### TASK INSTRUCTIONS:
In the records below, find the line that contains "Store Address" and the line that contains "Phlegm has the", then retype exactly those two lines and every line between them.

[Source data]
=== Begin Enclosure ===
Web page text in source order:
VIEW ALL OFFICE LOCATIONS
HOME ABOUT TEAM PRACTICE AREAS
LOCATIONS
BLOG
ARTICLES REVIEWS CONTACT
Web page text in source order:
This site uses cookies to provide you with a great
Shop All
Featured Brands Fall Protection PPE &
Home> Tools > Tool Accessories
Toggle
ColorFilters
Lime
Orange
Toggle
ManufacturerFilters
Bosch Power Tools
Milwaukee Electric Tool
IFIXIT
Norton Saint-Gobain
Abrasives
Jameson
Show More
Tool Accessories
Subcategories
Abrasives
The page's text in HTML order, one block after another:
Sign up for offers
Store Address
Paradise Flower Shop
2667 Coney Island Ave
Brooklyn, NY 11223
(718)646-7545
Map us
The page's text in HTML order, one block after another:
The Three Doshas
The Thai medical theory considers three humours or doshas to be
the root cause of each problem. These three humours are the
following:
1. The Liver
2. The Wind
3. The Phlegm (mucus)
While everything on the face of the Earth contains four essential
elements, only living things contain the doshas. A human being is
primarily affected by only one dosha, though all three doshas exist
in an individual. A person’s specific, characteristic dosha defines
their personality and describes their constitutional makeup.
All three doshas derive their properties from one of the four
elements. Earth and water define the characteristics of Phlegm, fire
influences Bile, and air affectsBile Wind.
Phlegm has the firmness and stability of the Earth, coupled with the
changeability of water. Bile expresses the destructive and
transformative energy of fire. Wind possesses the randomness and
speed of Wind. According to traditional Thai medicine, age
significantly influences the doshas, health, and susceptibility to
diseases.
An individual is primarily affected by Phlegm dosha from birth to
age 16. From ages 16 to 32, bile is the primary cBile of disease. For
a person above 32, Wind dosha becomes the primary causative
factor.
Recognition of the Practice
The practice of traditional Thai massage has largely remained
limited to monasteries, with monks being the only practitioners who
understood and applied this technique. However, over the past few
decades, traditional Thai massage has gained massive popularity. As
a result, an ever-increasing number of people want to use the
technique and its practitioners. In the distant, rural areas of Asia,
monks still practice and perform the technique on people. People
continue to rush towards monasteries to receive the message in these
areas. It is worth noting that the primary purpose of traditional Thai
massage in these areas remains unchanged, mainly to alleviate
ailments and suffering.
=== End Enclosure ===
=== Begin Enclosure ===
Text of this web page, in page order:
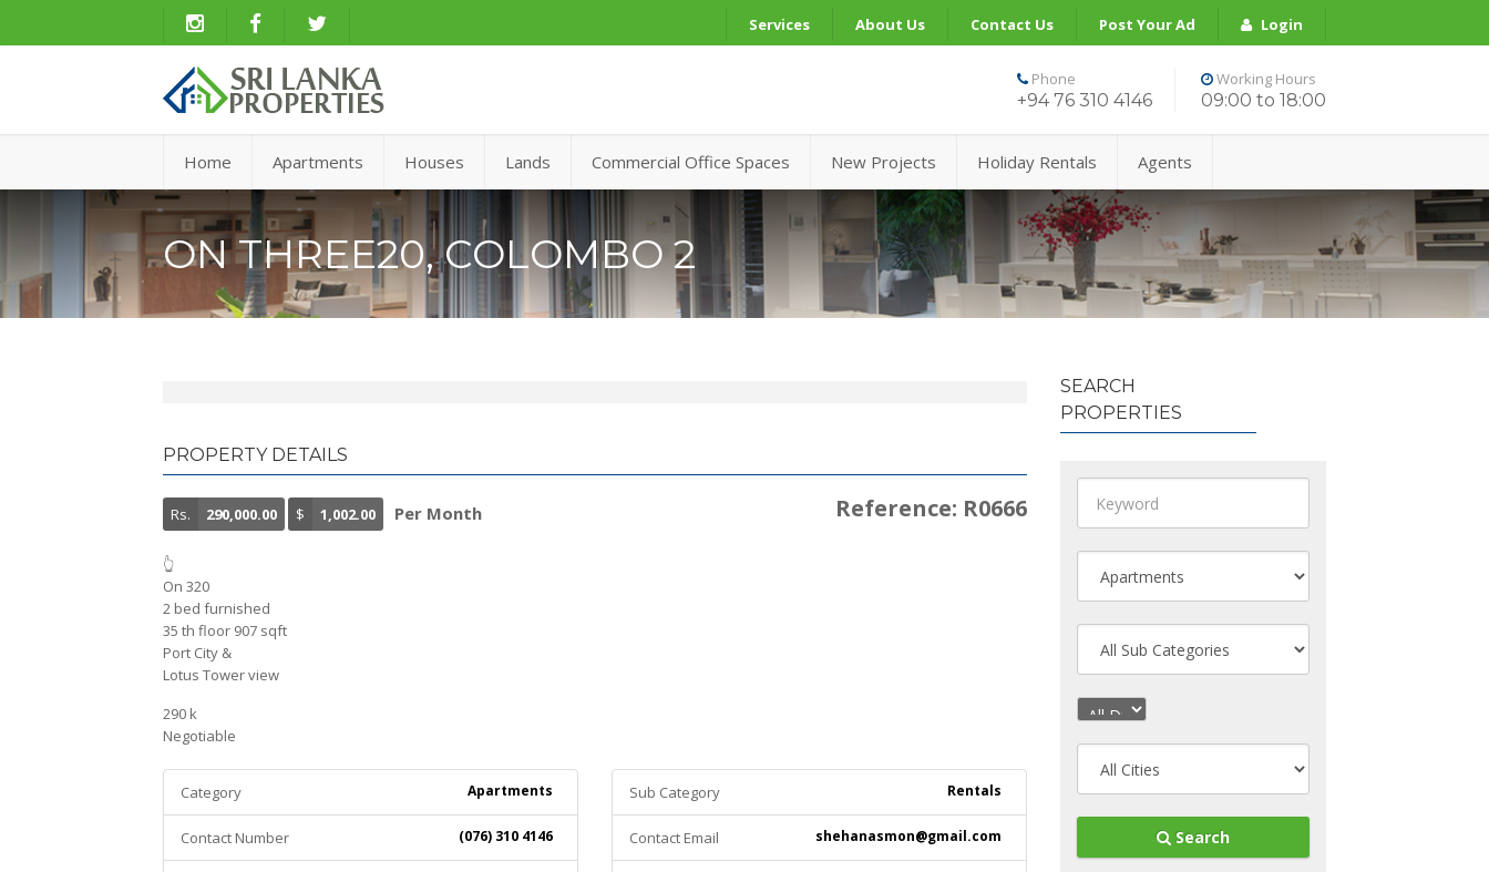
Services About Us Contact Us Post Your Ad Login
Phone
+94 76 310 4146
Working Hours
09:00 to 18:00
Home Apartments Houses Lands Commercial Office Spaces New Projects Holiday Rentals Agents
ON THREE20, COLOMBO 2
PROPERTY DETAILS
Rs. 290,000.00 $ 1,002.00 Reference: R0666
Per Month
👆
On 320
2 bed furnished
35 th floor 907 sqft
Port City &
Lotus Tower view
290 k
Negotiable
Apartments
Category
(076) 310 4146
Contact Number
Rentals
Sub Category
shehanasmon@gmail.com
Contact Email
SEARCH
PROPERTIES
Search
=== End Enclosure ===
### OUTPUT BELOW:
Store Address
Paradise Flower Shop
2667 Coney Island Ave
Brooklyn, NY 11223
(718)646-7545
Map us
The page's text in HTML order, one block after another:
The Three Doshas
The Thai medical theory considers three humours or doshas to be
the root cause of each problem. These three humours are the
following:
1. The Liver
2. The Wind
3. The Phlegm (mucus)
While everything on the face of the Earth contains four essential
elements, only living things contain the doshas. A human being is
primarily affected by only one dosha, though all three doshas exist
in an individual. A person’s specific, characteristic dosha defines
their personality and describes their constitutional makeup.
All three doshas derive their properties from one of the four
elements. Earth and water define the characteristics of Phlegm, fire
influences Bile, and air affectsBile Wind.
Phlegm has the firmness and stability of the Earth, coupled with the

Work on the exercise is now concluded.